After reading all trip reports both on and other places, the route was crystal clear. For someone who reads any of the good trip reports, route finding is easy.

Crux 1

We found the exact spot where Kirsten and I said no a year before in the snow. On this day, we said yes.

The bottom of the crux is class 3/4 in a trough-like feature. All of us free-soloed it. I had hoped to not have to set any pro for this crux, but the c4 sloping ramp-type feature to the left of the trough was damp and slick - as usual. We took a straighter branch to the right which I’d say was low c5. I went ahead and set a couple of cams. The trough was a little tight to get set up for a belay, but we managed.

The anchor at the top of crux 1 climbing. We don't have a picture of crux 1 climbing.

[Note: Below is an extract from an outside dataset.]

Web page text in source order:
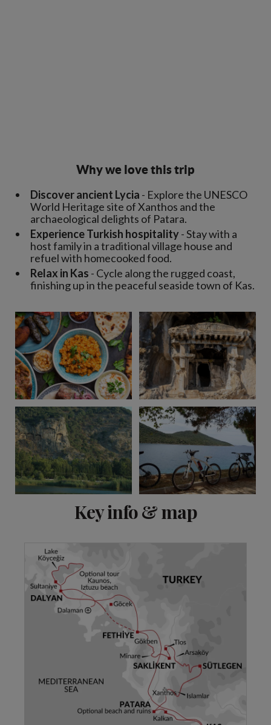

The anchor appeared in no time. I felt bad for how a year earlier, Eric waited here at this anchor for an hour with us merely 45 feet below. On the descent, a 30 meter rope was about 15 feet shy of reaching the start of the pitch. However, it does reach the c3/4 terrain which is easy to downclimb.

Kitty-litter ledges to Crux 2

These are appropriately named. I had read that some feel they are insecure and unnerving. I did not find them to be that. This is probably the longest section of the whole upper route. There are a couple of bolts installed on a slab which parallels the couloir at one of the sketchier sections. But, it’s really only c2+. We downclimbed most of this section on the descent. There are 2 existing anchors (not including bolts) here, placed for a 30 m rappel.

Crux 2

A good vantage of the terrain at crux 2.

There are two ways to tackle this; 1. The narrow c5 chimney/chock-stone against the cliff face on the left or 2. Traverse downward to take the c4 buried slabs/steps to the right. We choose the chimney. It is harder than it looks. The narrow width makes the stem moves awkward and the good jug hold at the top of the chock-stone is harder for those under 6 feet to reach. This section was not as exposed as expected, so we felt no need to protect it. Early season with snow/ice, some protection would be warranted. There is a broken cam in a crack that could be used to set up a clothesline type belay.

Kirsten stemming crux 2. Its a narrow stem with longer reach at back of chock-stone.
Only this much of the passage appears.